Data for analysis =>
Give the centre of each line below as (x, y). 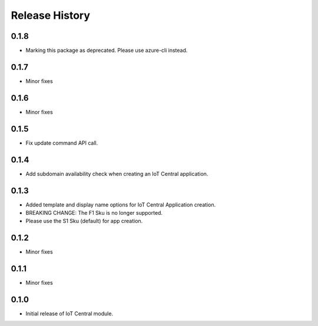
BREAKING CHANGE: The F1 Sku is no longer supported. (94, 212)
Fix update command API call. (62, 143)
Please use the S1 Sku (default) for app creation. (84, 221)
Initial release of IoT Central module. (69, 314)
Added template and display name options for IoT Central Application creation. (121, 204)
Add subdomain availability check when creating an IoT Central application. (117, 174)
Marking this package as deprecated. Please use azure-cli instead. (107, 51)
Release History (51, 15)

What needs to be done => Nothing but the exact lines of the data above, from the line containing "Initial release of" through the last, should appear in the answer.

Output of the exercise =>
Initial release of IoT Central module. (69, 314)
Added template and display name options for IoT Central Application creation. (121, 204)
Add subdomain availability check when creating an IoT Central application. (117, 174)
Marking this package as deprecated. Please use azure-cli instead. (107, 51)
Release History (51, 15)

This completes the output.